All of the data below should be repeated exactly. Pictures should not be included.

### Dataset extract
▶
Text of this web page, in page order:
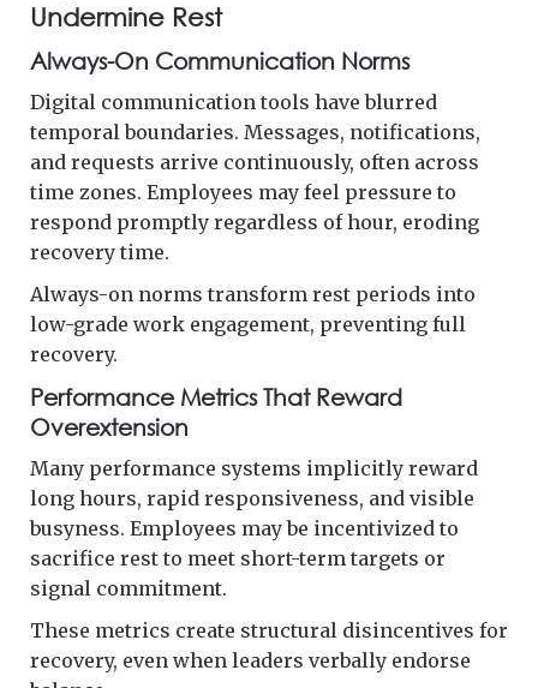
Undermine Rest
Always-On Communication Norms
Digital communication tools have blurred
temporal boundaries. Messages, notifications,
and requests arrive continuously, often across
time zones. Employees may feel pressure to
respond promptly regardless of hour, eroding
recovery time.
Always-on norms transform rest periods into
low-grade work engagement, preventing full
recovery.
Performance Metrics That Reward
Overextension
Many performance systems implicitly reward
long hours, rapid responsiveness, and visible
busyness. Employees may be incentivized to
sacrifice rest to meet short-term targets or
signal commitment.
These metrics create structural disincentives for
recovery, even when leaders verbally endorse
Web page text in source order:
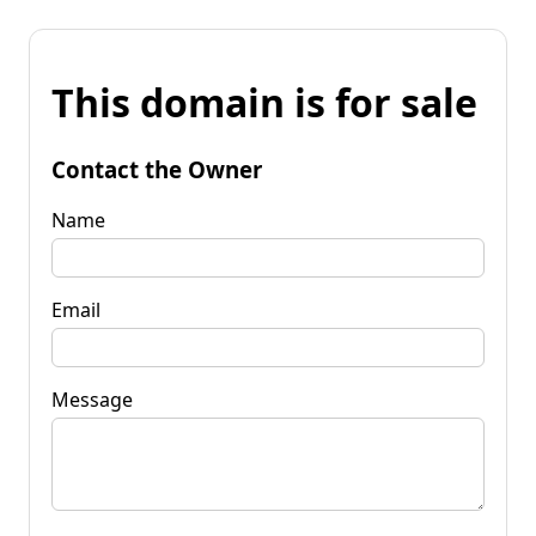
This domain is for sale
Contact the Owner
Name
Email
Message
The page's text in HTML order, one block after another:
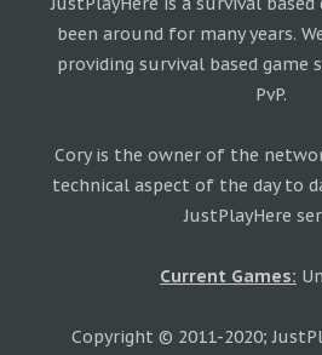
been around for many years.
providing survival based game
PvP.
Cory is the owner of the
technical aspect of the day to
JustPlayHere
Current Games:
Copyright © 2011-2020;
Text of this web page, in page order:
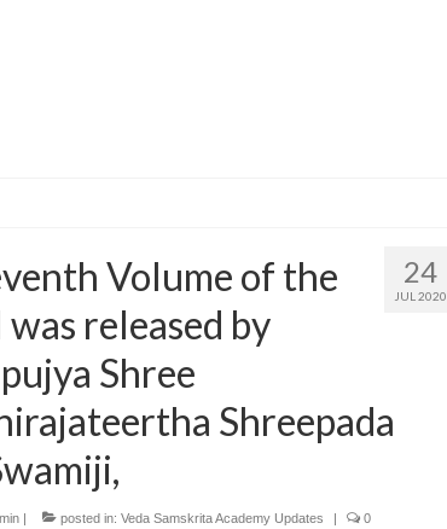
24
JUL 2020
Volume of the
released by
Shree
Shreepada
| posted in: Veda Samskrita Academy Updates | 0
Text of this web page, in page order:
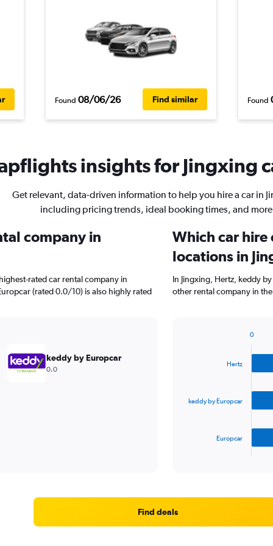
Found 08/06/26 Find similar Found
insights for Jingxing
Get relevant, data-driven information to help you hire a car in
including pricing trends, ideal booking times, and
company in
rated car rental company in
(rated 0.0/10) is also highly rated
keddy by Europcar
0.0
Which car hire
locations in
In Jingxing, Hertz, keddy
other rental company in the
The
Range:
Hertz
keddy by Europcar
Europcar
0
Find deals
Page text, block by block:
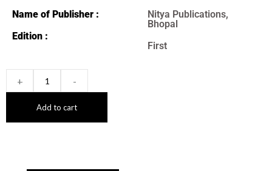
Name of Publisher :
Edition :
Nitya Publications,
Bhopal
First
+ -
Add to cart
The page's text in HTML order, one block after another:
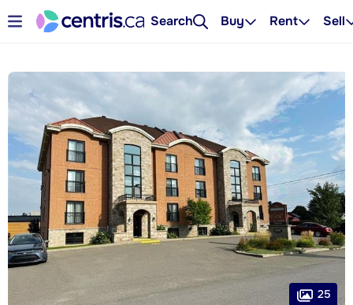
Search Buy Rent Sell
25
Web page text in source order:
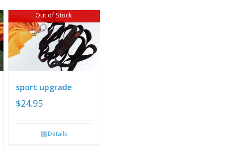
Out of Stock
sport upgrade
$24.95
Details
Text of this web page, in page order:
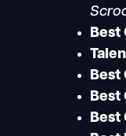
Best
Best
Best
Best
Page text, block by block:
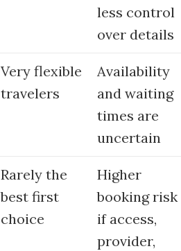
less control
over details
Very flexible
travelers
Availability
and waiting
times are
uncertain
Rarely the
best first
choice
Higher
booking risk
if access,
provider,
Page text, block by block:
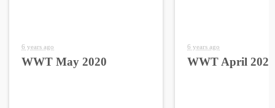
6 years ago
WWT May 2020
6 years ago
WWT April 2020
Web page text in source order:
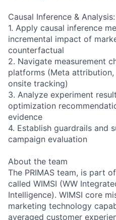
Causal Inference & Analysis:
1. Apply causal inference
incremental impact of
counterfactual
2. Navigate measurement
platforms (Meta attribution,
onsite tracking)
3. Analyze experiment
optimization
evidence
4. Establish guardrails and
campaign evaluation
About the team
The PRIMAS team, is part
called WIMSI (WW
Intelligence). WIMSI core
marketing technology
averaged customer
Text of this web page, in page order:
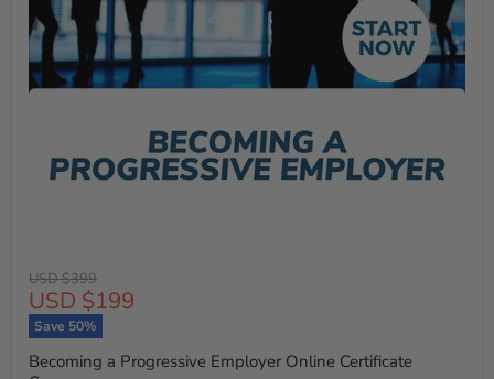
Original
price
USD $399
Current
price
USD $199
Save 50%
Becoming a Progressive Employer Online Certificate
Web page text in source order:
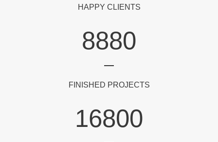
HAPPY CLIENTS
8880
FINISHED PROJECTS
16800
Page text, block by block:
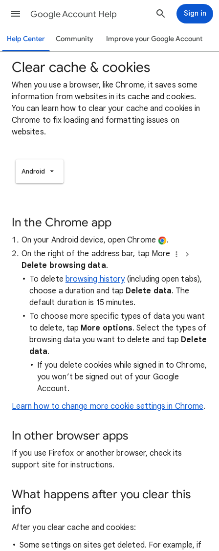
Google Account Help Sign in
Help Center Community Improve your Google Account
Clear cache & cookies
When you use a browser, like Chrome, it saves some
information from websites in its cache and cookies.
You can learn how to clear your cache and cookies in
Chrome to fix loading and formatting issues on
websites.
Android
In the Chrome app
On your Android device, open Chrome
.
On the right of the address bar, tap More
Delete browsing data.
To delete browsing history(including open tabs),
choose a duration and tap Delete data. The
default duration is 15 minutes.
To choose more specific types of data you want
to delete, tap More options. Select the types of
browsing data you want to delete and tap Delete
data.
If you delete cookies while signed in to Chrome,
you won’t be signed out of your Google
Account.
Learn how to change more cookie settings in Chrome.
In other browser apps
If you use Firefox or another browser, check its
support site for instructions.
What happens after you clear this
info
After you clear cache and cookies:
Some settings on sites get deleted. For example, if
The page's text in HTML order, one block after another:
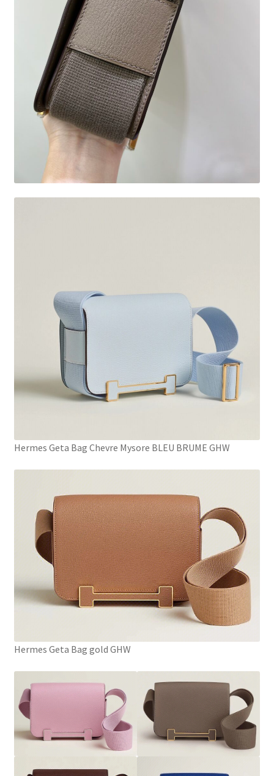
Hermes Geta Bag Chevre Mysore BLEU BRUME GHW
Hermes Geta Bag gold GHW
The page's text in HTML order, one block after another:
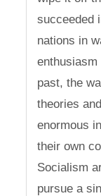
succeeded
nations in
past, the
theories
enormous
their own
Socialism
pursue a
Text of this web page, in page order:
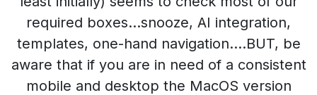
required boxes…snooze, AI integration,
templates, one-hand navigation….BUT, be
aware that if you are in need of a consistent
mobile and desktop the MacOS version
◀
### Written solution
Text of this web page, in page order:
Undermine Rest
Always-On Communication Norms
Digital communication tools have blurred
temporal boundaries. Messages, notifications,
and requests arrive continuously, often across
time zones. Employees may feel pressure to
respond promptly regardless of hour, eroding
recovery time.
Always-on norms transform rest periods into
low-grade work engagement, preventing full
recovery.
Performance Metrics That Reward
Overextension
Many performance systems implicitly reward
long hours, rapid responsiveness, and visible
busyness. Employees may be incentivized to
sacrifice rest to meet short-term targets or
signal commitment.
These metrics create structural disincentives for
recovery, even when leaders verbally endorse
Web page text in source order:
This domain is for sale
Contact the Owner
Name
Email
Message
The page's text in HTML order, one block after another:
been around for many years.
providing survival based game
PvP.
Cory is the owner of the
technical aspect of the day to
JustPlayHere
Current Games:
Copyright © 2011-2020;
Text of this web page, in page order:
24
JUL 2020
Volume of the
released by
Shree
Shreepada
| posted in: Veda Samskrita Academy Updates | 0
Text of this web page, in page order:
Found 08/06/26 Find similar Found
insights for Jingxing
Get relevant, data-driven information to help you hire a car in
including pricing trends, ideal booking times, and
company in
rated car rental company in
(rated 0.0/10) is also highly rated
keddy by Europcar
0.0
Which car hire
locations in
In Jingxing, Hertz, keddy
other rental company in the
The
Range:
Hertz
keddy by Europcar
Europcar
0
Find deals
Page text, block by block:
Name of Publisher :
Edition :
Nitya Publications,
Bhopal
First
+ -
Add to cart
The page's text in HTML order, one block after another:
Search Buy Rent Sell
25
Web page text in source order:
Out of Stock
sport upgrade
$24.95
Details
Text of this web page, in page order:
Best
Best
Best
Best
Page text, block by block:
less control
over details
Very flexible
travelers
Availability
and waiting
times are
uncertain
Rarely the
best first
choice
Higher
booking risk
if access,
provider,
Page text, block by block:
6 years ago
WWT May 2020
6 years ago
WWT April 2020
Web page text in source order:
Causal Inference & Analysis:
1. Apply causal inference
incremental impact of
counterfactual
2. Navigate measurement
platforms (Meta attribution,
onsite tracking)
3. Analyze experiment
optimization
evidence
4. Establish guardrails and
campaign evaluation
About the team
The PRIMAS team, is part
called WIMSI (WW
Intelligence). WIMSI core
marketing technology
averaged customer
Text of this web page, in page order:
Original
price
USD $399
Current
price
USD $199
Save 50%
Becoming a Progressive Employer Online Certificate
Web page text in source order:
HAPPY CLIENTS
8880
FINISHED PROJECTS
16800
Page text, block by block:
Google Account Help Sign in
Help Center Community Improve your Google Account
Clear cache & cookies
When you use a browser, like Chrome, it saves some
information from websites in its cache and cookies.
You can learn how to clear your cache and cookies in
Chrome to fix loading and formatting issues on
websites.
Android
In the Chrome app
On your Android device, open Chrome
.
On the right of the address bar, tap More
Delete browsing data.
To delete browsing history(including open tabs),
choose a duration and tap Delete data. The
default duration is 15 minutes.
To choose more specific types of data you want
to delete, tap More options. Select the types of
browsing data you want to delete and tap Delete
data.
If you delete cookies while signed in to Chrome,
you won’t be signed out of your Google
Account.
Learn how to change more cookie settings in Chrome.
In other browser apps
If you use Firefox or another browser, check its
support site for instructions.
What happens after you clear this
info
After you clear cache and cookies:
Some settings on sites get deleted. For example, if
The page's text in HTML order, one block after another:
Hermes Geta Bag Chevre Mysore BLEU BRUME GHW
Hermes Geta Bag gold GHW
The page's text in HTML order, one block after another:
succeeded
nations in
past, the
theories
enormous
their own
Socialism
pursue a
Text of this web page, in page order:
required boxes…snooze, AI integration,
templates, one-hand navigation….BUT, be
aware that if you are in need of a consistent
mobile and desktop the MacOS version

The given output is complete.